En effet, l’étude du dossier génétique nous apprend que l’horizon de départ de la traductrice n’a pas été uniquement façonné par le texte original – elle a mis en jeu d’autres textualités qui, pour des raisons et par des voies littéraires diverses, ont contribué à élargir l’histoire de la transmission et de la réception de l’oeuvre de Ducasse. Les brouillons attestent de manière éloquente que la créativité traductive de Venturini s’est nourrie d’éléments que certains paratextes lui ont offerts à la lecture. On peut donc établir que sa propre conception de la littérature dépasse la dimension textuelle pour engager toute une dimension matérielle associée aux supports de l’écriture et aux modalités d’inscription et de transmission des discours littéraires. Ainsi, les matérialités diverses qui, par hasard ou par destin, atteignent des lecteurs spécifiques, élargissent et renforcent la tradition textuelle des oeuvres et, dans le cas de la proposition de Venturini, se mêlent au texte lui-même et donnent lieu à une métamorphose qui le ramifie et l’enrichit. L’écrivaine argentine rend à la sphère des lettres un texte ducassien chargé de l’encre de ses multiples interprètes – lecteurs, traducteurs et éditeurs. Avec sa traduction à l’oeuvre, tout en souscrivant à l’influence de formes qui lui viennent de Ducasse, elle réclame une esthétique qui ne considère pas les oeuvres indépendamment de leurs manifestations particulières et successives et qui assume donc la pertinence de la culture écrite dans son rapport avec la culture graphique et visuelle.

Conclusions

Avec ses réussites, ses défauts et ses excentricités, la proposition de Venturini projette « les vagues en fureur de mer maldororienne » (Ducasse, 1973 [1869], p. 261) et répond au précepte que Ducasse a légué à la littérature : « La poésie doit être faite par tous. Non par un » (ibid., [1870], p. 311). Si, à ses yeux, « La poésie n’est pas la tempête, pas plus que le cyclone. C’est un fleuve majestueux et fertile » (ibid., [1870], p. 281), Venturini se plonge dans ce fleuve pour en agiter les eaux de houles provenant de deux langues, deux cultures, deux écritures et deux esprits maudits. Dans cette rencontre, comme « Buenos-Ayres, la reine du Sud, et Montevideo, la coquette », « à travers les eaux argentines du grand estuaire », Ducasse et Venturini « se tendent une main amie » (ibid., [1869], p. 57) pour nous laisser une oeuvre traduite vivante et féroce, dont les effets de lecture sont assurément stimulants.

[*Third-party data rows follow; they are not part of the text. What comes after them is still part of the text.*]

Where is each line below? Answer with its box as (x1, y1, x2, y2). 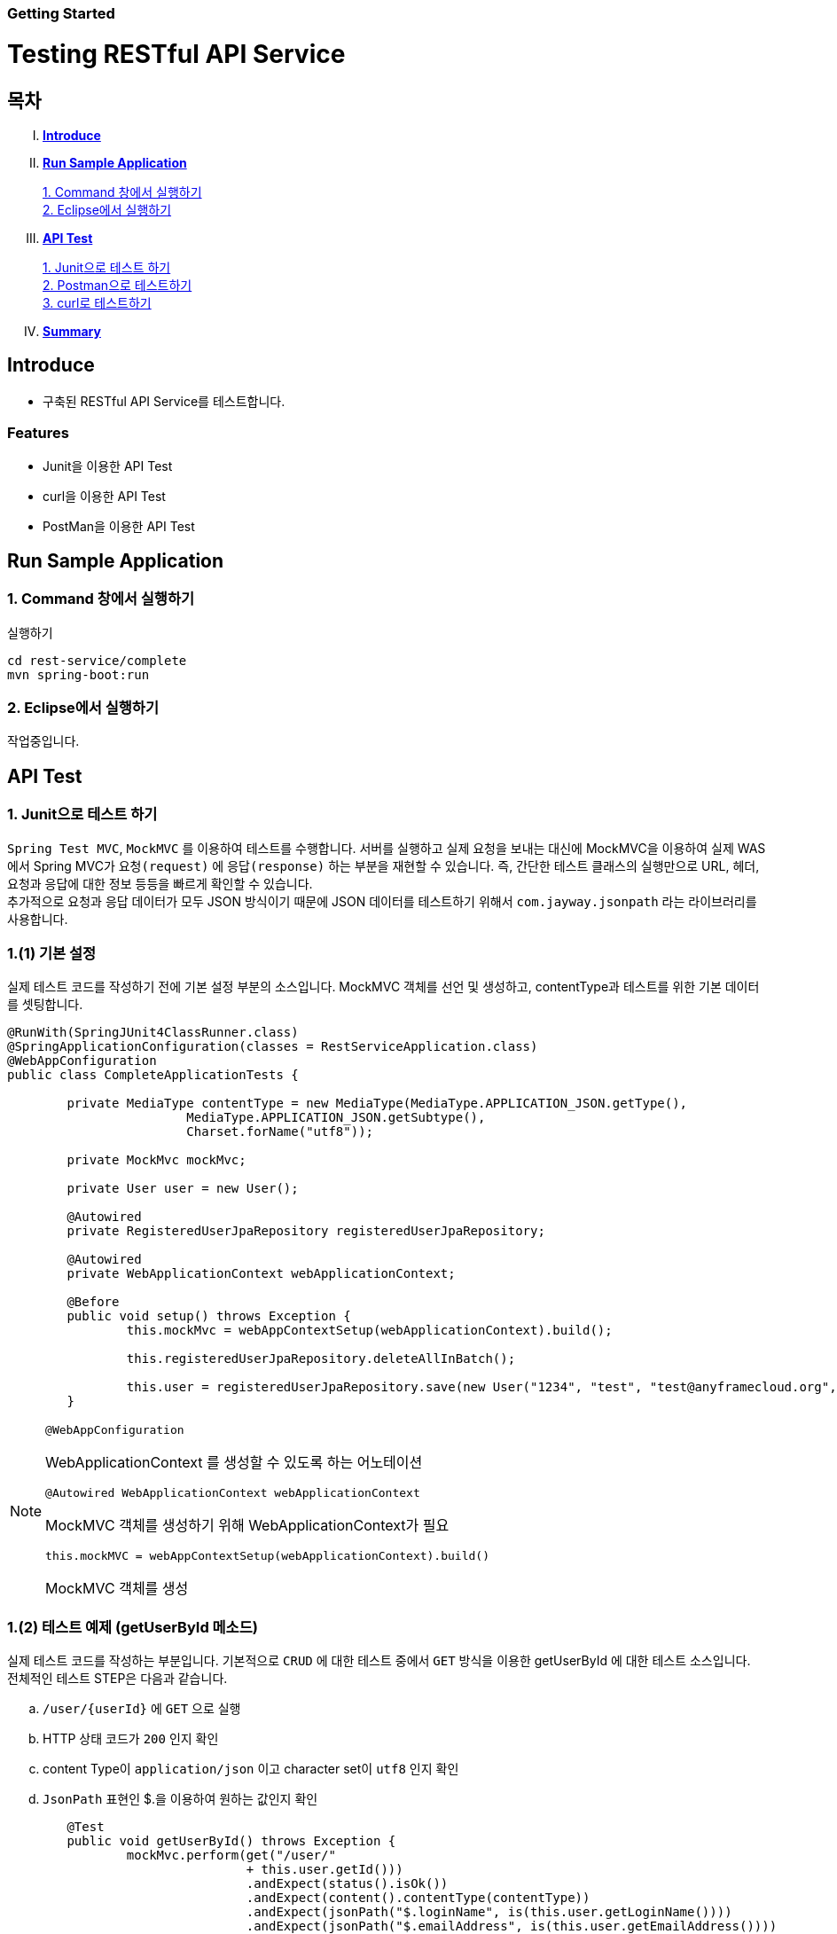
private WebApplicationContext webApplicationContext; (66, 1266, 456, 1281)
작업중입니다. (7, 733, 80, 749)
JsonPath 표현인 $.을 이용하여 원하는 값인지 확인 (43, 1791, 318, 1807)
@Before (66, 1295, 120, 1310)
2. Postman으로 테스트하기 (43, 277, 192, 293)
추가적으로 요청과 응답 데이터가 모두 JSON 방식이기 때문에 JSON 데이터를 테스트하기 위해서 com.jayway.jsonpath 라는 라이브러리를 (7, 893, 757, 909)
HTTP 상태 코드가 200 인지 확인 (43, 1731, 219, 1747)
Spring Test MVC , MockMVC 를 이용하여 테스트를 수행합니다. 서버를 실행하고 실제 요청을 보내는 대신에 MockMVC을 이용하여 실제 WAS (7, 840, 766, 856)
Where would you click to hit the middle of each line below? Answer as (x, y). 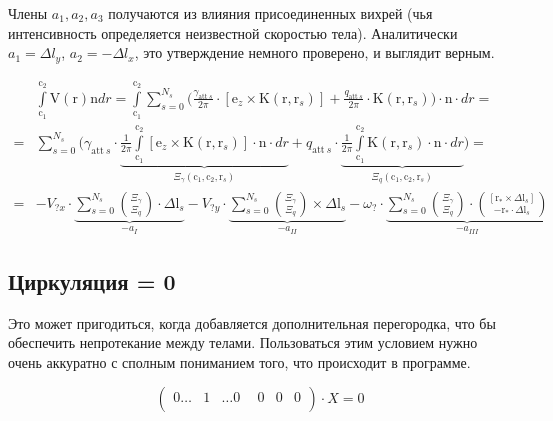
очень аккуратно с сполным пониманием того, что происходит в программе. (239, 361)
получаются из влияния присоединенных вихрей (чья (270, 13)
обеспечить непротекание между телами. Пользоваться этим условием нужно (243, 342)
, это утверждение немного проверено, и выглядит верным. (314, 52)
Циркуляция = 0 (92, 280)
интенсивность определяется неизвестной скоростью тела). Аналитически (233, 32)
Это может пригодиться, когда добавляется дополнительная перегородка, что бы (252, 322)
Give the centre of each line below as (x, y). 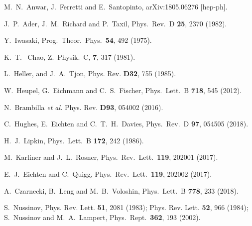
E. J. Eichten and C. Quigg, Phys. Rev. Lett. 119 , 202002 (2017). (108, 173)
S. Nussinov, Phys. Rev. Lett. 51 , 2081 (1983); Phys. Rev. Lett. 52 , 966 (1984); (126, 207)
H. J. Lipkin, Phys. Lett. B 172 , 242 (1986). (74, 140)
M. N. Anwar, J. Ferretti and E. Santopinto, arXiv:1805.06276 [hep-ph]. (116, 6)
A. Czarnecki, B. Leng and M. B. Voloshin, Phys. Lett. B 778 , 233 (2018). (121, 190)
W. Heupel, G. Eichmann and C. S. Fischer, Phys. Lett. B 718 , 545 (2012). (123, 90)
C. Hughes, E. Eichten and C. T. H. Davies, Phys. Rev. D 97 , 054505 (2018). (126, 124)
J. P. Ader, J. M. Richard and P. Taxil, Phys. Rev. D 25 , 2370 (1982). (116, 23)
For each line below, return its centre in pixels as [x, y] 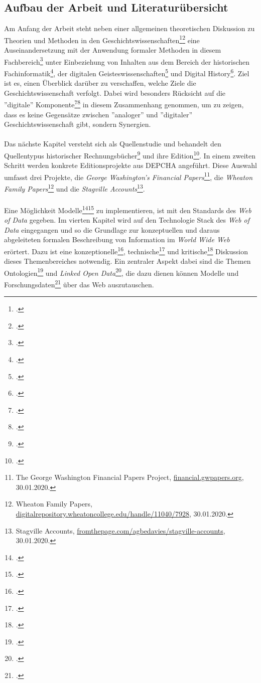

Pour conclure, nous proposons une réflexion sur les perspectives de la traduction de Venturini. Bien que le travail réalisé soit très intéressant, il n’a pas eu une grande incidence sur la réception de Ducasse en Argentine. L’édition parue en 2007 est du reste pratiquement introuvable. Alors que les romans de Venturini sont des succès de librairie et que la légataire de ses droits d’auteur, Liliana Viola, envisage de relancer son oeuvre, une réédition critique et corrigée de CMST semble aujourd’hui souhaitable. La communauté universitaire mais aussi un plus vaste lectorat pourraient alors accéder, à travers ces pages, à l’écriture turbulente d’Isidore Ducasse, à celle d’Aurora Venturini, et à celle des deux en communion, ou en commotion, aussi perturbante que les modalités de traduction de notre extravagante autrice argentine.